Problem to solve >>
Reproduce nothing but the lines from the one containing "I need the 3-D box of the coat" to the end of the records below, each exactly as written.

Top of The records

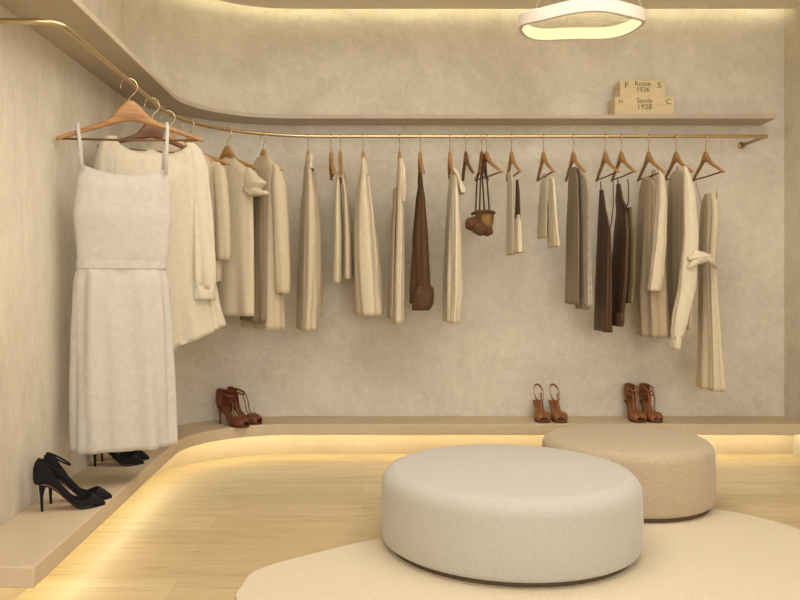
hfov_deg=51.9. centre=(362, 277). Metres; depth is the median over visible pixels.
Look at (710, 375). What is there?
dress
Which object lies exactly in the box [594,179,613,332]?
dress
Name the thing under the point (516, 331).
wall
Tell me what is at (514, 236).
tank
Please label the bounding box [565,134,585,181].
clothes hanger
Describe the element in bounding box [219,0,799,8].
ceiling
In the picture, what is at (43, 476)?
pump
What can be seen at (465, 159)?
clothes hanger
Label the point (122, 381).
dress
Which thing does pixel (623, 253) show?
dress
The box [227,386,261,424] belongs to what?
sandal
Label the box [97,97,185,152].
clothes hanger
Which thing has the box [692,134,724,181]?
clothes hanger
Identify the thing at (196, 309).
blouse
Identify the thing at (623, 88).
storage box
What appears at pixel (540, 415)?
sandal
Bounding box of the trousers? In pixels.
[333,171,351,282]
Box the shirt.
[667,166,698,349]
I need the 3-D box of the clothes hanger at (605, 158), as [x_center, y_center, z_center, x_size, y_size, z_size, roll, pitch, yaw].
[1.234,-0.622,4.165,0.027,0.223,0.370,0,0,0]
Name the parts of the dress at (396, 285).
panel
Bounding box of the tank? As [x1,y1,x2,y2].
[506,171,523,255]
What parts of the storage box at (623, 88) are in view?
box lid
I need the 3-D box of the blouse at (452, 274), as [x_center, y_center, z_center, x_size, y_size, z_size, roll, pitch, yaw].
[0.458,-0.173,4.163,0.092,0.792,0.346,0,0,0]
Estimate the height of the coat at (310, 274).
0.880 m
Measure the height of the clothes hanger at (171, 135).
0.223 m
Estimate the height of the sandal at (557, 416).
0.184 m
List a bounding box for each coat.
[240,149,289,329]
[296,153,322,330]
[353,158,383,315]
[410,172,433,310]
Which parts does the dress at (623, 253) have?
olive panel
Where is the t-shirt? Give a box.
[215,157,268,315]
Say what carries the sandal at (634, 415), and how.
on the ledge
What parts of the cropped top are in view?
panel
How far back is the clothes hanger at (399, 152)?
4.15 m
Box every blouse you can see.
[94,135,225,348]
[443,166,464,323]
[635,170,670,337]
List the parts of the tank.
panel
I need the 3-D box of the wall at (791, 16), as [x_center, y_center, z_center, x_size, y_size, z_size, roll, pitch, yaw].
[2.320,-0.352,1.758,0.060,2.580,5.517,0,0,0]
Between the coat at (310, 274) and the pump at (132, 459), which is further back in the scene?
the coat at (310, 274)
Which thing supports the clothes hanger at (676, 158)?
hanging from the rail
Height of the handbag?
0.397 m
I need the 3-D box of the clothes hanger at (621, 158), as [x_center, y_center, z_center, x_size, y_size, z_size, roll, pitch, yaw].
[1.315,-0.622,4.165,0.027,0.223,0.370,0,0,0]
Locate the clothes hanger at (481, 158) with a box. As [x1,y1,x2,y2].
[478,134,488,180]
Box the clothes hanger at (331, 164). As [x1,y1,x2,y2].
[329,134,335,179]
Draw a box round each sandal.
[215,388,249,427]
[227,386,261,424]
[533,383,550,422]
[548,383,567,422]
[624,383,646,422]
[639,383,662,422]
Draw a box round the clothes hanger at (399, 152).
[398,134,401,159]
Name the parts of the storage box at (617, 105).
box lid
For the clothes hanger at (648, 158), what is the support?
hanging from the rail
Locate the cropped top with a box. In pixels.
[537,173,559,247]
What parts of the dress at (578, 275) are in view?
panel, hem trim
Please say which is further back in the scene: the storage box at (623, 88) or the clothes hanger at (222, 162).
the storage box at (623, 88)
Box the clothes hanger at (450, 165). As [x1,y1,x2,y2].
[448,134,454,178]
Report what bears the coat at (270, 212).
hanging from the clothes hanger at (263, 152)
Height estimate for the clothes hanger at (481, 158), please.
0.223 m
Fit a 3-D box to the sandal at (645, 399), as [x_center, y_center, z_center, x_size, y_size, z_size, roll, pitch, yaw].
[1.517,0.657,4.337,0.081,0.187,0.197,0,0,-6]
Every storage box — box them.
[609,97,673,113]
[615,80,664,96]
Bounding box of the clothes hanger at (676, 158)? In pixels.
[665,134,693,179]
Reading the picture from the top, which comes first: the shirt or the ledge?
the shirt
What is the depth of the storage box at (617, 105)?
4.32 m
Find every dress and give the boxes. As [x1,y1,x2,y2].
[69,122,177,453]
[387,158,406,323]
[565,167,592,309]
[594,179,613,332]
[612,179,634,326]
[687,180,725,391]
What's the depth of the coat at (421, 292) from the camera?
4.03 m
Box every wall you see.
[0,0,120,525]
[121,0,783,424]
[784,5,799,456]
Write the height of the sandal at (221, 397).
0.182 m
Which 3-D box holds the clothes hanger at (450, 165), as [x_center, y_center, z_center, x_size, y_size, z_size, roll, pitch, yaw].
[0.445,-0.622,4.165,0.027,0.223,0.200,0,0,0]
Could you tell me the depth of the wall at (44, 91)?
2.76 m
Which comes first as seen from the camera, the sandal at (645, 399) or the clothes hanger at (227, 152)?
the clothes hanger at (227, 152)
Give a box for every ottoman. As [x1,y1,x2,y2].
[381,444,643,587]
[542,424,715,522]
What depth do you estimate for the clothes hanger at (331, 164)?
4.15 m
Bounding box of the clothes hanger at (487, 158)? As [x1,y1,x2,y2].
[474,134,502,181]
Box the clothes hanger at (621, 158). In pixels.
[611,134,636,181]
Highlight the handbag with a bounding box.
[465,160,495,235]
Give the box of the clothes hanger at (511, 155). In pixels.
[506,134,521,181]
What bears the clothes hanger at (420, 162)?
hanging from the rail
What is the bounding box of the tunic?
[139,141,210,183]
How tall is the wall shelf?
0.022 m
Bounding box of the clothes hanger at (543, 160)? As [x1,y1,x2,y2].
[536,134,554,181]
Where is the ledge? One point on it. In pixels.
(33, 542)
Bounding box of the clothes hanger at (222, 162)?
[182,118,229,164]
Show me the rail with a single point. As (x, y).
(3, 21)
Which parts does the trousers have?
trouser leg, trouser leg
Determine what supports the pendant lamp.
hanging from the ceiling
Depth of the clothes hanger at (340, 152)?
4.13 m
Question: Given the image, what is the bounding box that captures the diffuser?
[522,19,641,39]
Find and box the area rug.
[236,509,799,599]
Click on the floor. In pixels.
(195, 531)
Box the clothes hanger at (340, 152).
[338,134,342,173]
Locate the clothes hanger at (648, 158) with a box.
[637,134,664,181]
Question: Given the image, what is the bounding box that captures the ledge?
[0,416,799,599]
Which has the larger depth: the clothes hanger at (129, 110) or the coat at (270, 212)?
the coat at (270, 212)
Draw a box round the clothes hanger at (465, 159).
[462,134,473,180]
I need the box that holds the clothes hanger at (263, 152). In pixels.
[259,131,281,171]
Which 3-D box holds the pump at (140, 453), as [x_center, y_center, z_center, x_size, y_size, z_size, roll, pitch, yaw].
[-0.988,0.664,3.371,0.214,0.173,0.076,0,0,-12]
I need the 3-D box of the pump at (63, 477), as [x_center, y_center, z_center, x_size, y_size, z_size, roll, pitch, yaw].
[-0.959,0.664,2.755,0.223,0.173,0.076,0,0,-22]
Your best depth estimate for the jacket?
3.69 m
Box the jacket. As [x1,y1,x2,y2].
[192,142,230,285]
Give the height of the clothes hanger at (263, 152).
0.223 m
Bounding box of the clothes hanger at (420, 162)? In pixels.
[418,134,425,173]
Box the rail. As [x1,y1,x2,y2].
[0,18,767,148]
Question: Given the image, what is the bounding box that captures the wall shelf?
[0,0,775,124]
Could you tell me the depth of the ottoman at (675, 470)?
3.16 m
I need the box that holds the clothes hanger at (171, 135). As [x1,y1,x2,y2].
[161,110,211,162]
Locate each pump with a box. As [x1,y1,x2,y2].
[33,458,105,511]
[43,452,111,503]
[93,452,143,466]
[101,450,148,461]
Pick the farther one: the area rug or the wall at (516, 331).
the wall at (516, 331)
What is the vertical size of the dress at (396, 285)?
0.833 m
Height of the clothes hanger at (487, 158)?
0.223 m
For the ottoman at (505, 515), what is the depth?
2.54 m
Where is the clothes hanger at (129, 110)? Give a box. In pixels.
[56,78,202,141]
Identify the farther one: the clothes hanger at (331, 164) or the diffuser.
the clothes hanger at (331, 164)
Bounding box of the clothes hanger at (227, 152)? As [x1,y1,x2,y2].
[219,127,257,169]
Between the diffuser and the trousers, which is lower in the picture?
the trousers
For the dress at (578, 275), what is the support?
hanging from the clothes hanger at (573, 158)
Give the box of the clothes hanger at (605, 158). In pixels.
[595,134,619,181]
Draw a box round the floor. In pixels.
[15,454,799,599]
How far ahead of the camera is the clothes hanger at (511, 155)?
4.14 m
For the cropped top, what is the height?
0.378 m
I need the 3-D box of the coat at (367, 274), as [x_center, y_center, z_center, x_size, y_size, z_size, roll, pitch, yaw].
[0.027,-0.208,4.167,0.157,0.782,0.358,0,0,0]
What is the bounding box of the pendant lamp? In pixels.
[519,0,645,40]
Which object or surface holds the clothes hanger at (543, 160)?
hanging from the rail
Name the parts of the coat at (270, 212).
lining panel

Bottom of The records

Written solution >>
I need the 3-D box of the coat at (367, 274), as [x_center, y_center, z_center, x_size, y_size, z_size, roll, pitch, yaw].
[0.027,-0.208,4.167,0.157,0.782,0.358,0,0,0]
What is the bounding box of the pendant lamp? In pixels.
[519,0,645,40]
Which object or surface holds the clothes hanger at (543, 160)?
hanging from the rail
Name the parts of the coat at (270, 212).
lining panel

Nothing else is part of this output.